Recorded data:
- - -

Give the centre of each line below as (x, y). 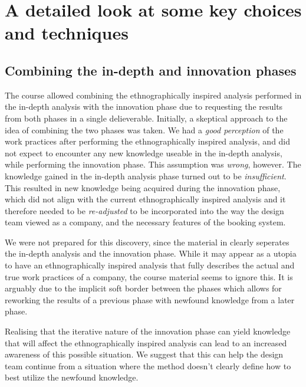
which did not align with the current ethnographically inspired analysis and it (145, 199)
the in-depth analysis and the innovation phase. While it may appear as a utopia (151, 253)
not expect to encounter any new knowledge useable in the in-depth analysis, (144, 152)
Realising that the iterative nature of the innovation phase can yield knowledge (148, 331)
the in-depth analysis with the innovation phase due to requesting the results (144, 106)
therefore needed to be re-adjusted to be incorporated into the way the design (144, 210)
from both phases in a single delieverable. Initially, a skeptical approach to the (146, 118)
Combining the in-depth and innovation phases (151, 70)
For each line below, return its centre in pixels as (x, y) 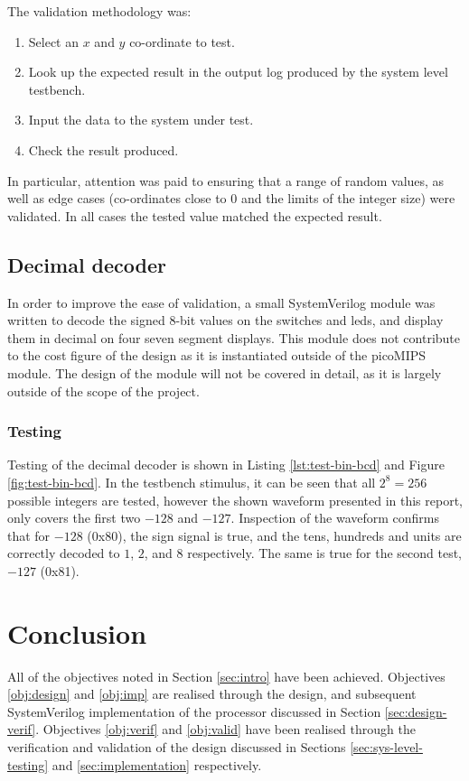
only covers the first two (74, 518)
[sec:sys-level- (386, 746)
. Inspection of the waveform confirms (335, 518)
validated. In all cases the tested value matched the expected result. (195, 215)
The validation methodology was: (99, 11)
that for (29, 535)
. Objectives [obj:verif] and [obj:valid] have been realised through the (225, 729)
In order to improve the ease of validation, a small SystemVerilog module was (221, 302)
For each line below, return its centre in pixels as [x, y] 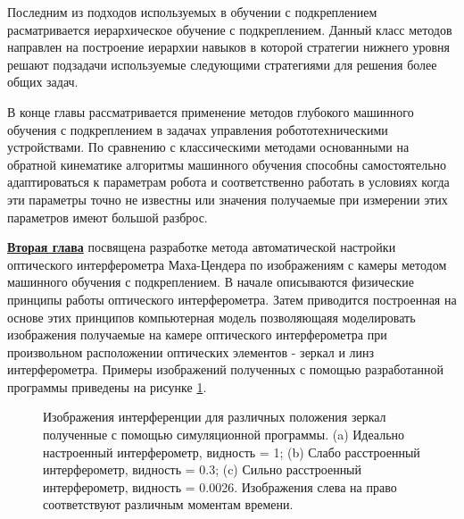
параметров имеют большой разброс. [108, 217]
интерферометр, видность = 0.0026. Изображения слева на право [220, 486]
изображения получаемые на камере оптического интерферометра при [197, 335]
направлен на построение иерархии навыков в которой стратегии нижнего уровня [228, 47]
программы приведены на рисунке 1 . [107, 386]
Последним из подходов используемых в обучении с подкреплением [192, 12]
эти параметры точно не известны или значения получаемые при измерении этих [228, 199]
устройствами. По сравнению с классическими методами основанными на [208, 147]
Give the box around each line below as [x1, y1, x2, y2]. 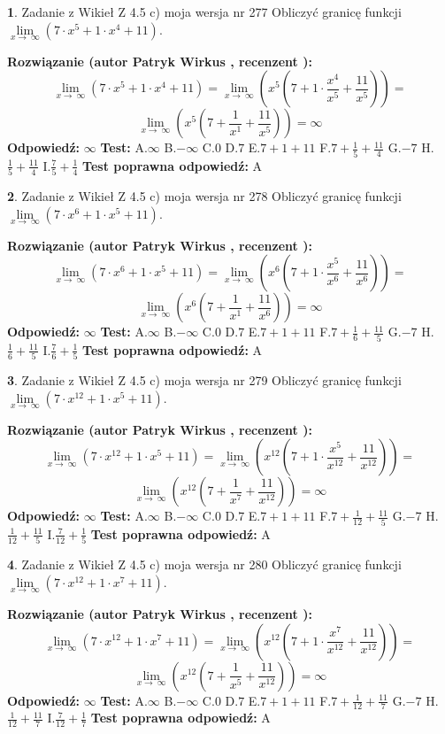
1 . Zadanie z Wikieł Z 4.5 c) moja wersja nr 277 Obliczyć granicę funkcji [7, 3, 402, 20]
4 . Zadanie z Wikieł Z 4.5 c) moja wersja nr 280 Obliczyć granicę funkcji [7, 555, 402, 574]
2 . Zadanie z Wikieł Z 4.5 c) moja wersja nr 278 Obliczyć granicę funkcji [7, 187, 402, 205]
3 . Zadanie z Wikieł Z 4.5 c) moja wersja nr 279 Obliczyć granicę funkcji [7, 371, 402, 390]
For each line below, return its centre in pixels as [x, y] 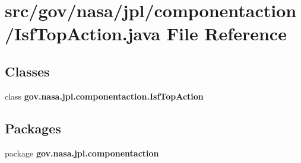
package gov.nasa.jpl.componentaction [82, 153]
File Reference [226, 33]
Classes [27, 71]
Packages [33, 128]
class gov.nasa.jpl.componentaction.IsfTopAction [104, 96]
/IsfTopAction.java [83, 33]

- - -

Each line from the one holding "параметров имеют большой разброс. [108, 217]" to the end of the records above must be copied exactly; the pictures must not be copied.

» OUTPUT FOR THIS TASK:
параметров имеют большой разброс. [108, 217]
интерферометр, видность = 0.0026. Изображения слева на право [220, 486]
изображения получаемые на камере оптического интерферометра при [197, 335]
направлен на построение иерархии навыков в которой стратегии нижнего уровня [228, 47]
программы приведены на рисунке 1 . [107, 386]
Последним из подходов используемых в обучении с подкреплением [192, 12]
эти параметры точно не известны или значения получаемые при измерении этих [228, 199]
устройствами. По сравнению с классическими методами основанными на [208, 147]
Give the box around each line below as [x1, y1, x2, y2]. 
1 . Zadanie z Wikieł Z 4.5 c) moja wersja nr 277 Obliczyć granicę funkcji [7, 3, 402, 20]
4 . Zadanie z Wikieł Z 4.5 c) moja wersja nr 280 Obliczyć granicę funkcji [7, 555, 402, 574]
2 . Zadanie z Wikieł Z 4.5 c) moja wersja nr 278 Obliczyć granicę funkcji [7, 187, 402, 205]
3 . Zadanie z Wikieł Z 4.5 c) moja wersja nr 279 Obliczyć granicę funkcji [7, 371, 402, 390]
For each line below, return its centre in pixels as [x, y] 
package gov.nasa.jpl.componentaction [82, 153]
File Reference [226, 33]
Classes [27, 71]
Packages [33, 128]
class gov.nasa.jpl.componentaction.IsfTopAction [104, 96]
/IsfTopAction.java [83, 33]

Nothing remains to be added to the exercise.